* **Available data**:
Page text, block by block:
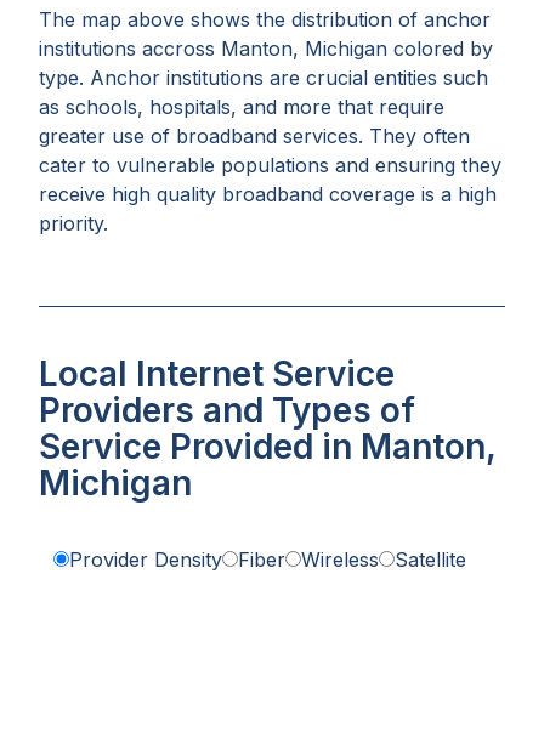
The map above shows the distribution of anchor
institutions accross Manton, Michigan colored by
type. Anchor institutions are crucial entities such
as schools, hospitals, and more that require
greater use of broadband services. They often
cater to vulnerable populations and ensuring they
receive high quality broadband coverage is a high
priority.
Local Internet Service
Providers and Types of
Service Provided in Manton,
Michigan
Provider Density Fiber Wireless Satellite
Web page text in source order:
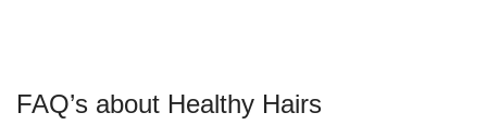
FAQ’s about Healthy Hairs
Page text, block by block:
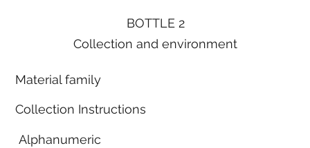
BOTTLE 2
Collection and environment
Material family
Collection Instructions
Alphanumeric
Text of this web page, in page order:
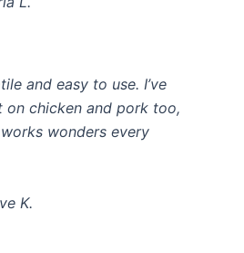
and easy to use. I’ve
on chicken and pork too,
wonders every
K.
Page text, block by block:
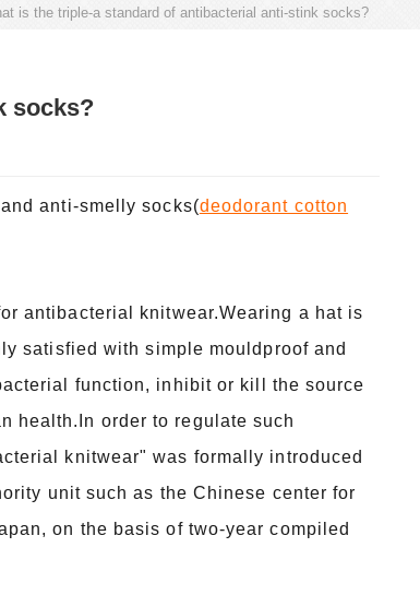
is the triple-a standard of antibacterial anti-stink socks?
socks?
anti-smelly socks(deodorant cotton
antibacterial knitwear.Wearing a hat is
satisfied with simple mouldproof and
function, inhibit or kill the source
health.In order to regulate such
knitwear" was formally introduced
unit such as the Chinese center for
on the basis of two-year compiled
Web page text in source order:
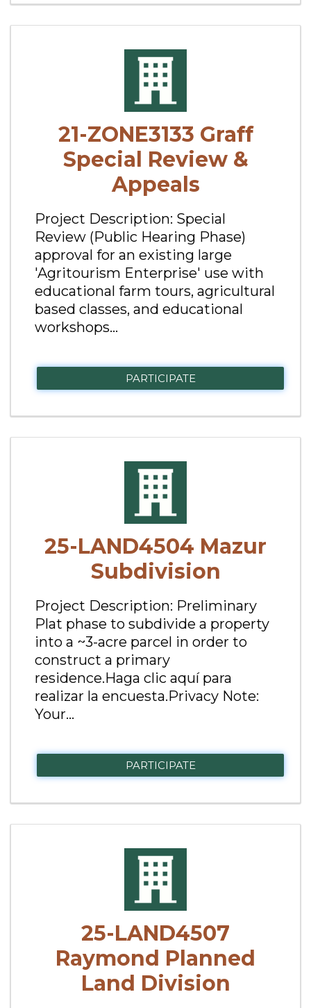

* **What you need to do**: Output the data exactly as it is, with the pictures dropped.

* **Result**:
Page text, block by block:
The map above shows the distribution of anchor
institutions accross Manton, Michigan colored by
type. Anchor institutions are crucial entities such
as schools, hospitals, and more that require
greater use of broadband services. They often
cater to vulnerable populations and ensuring they
receive high quality broadband coverage is a high
priority.
Local Internet Service
Providers and Types of
Service Provided in Manton,
Michigan
Provider Density Fiber Wireless Satellite
Web page text in source order:
FAQ’s about Healthy Hairs
Page text, block by block:
BOTTLE 2
Collection and environment
Material family
Collection Instructions
Alphanumeric
Text of this web page, in page order:
and easy to use. I’ve
on chicken and pork too,
wonders every
K.
Page text, block by block:
is the triple-a standard of antibacterial anti-stink socks?
socks?
anti-smelly socks(deodorant cotton
antibacterial knitwear.Wearing a hat is
satisfied with simple mouldproof and
function, inhibit or kill the source
health.In order to regulate such
knitwear" was formally introduced
unit such as the Chinese center for
on the basis of two-year compiled
Web page text in source order:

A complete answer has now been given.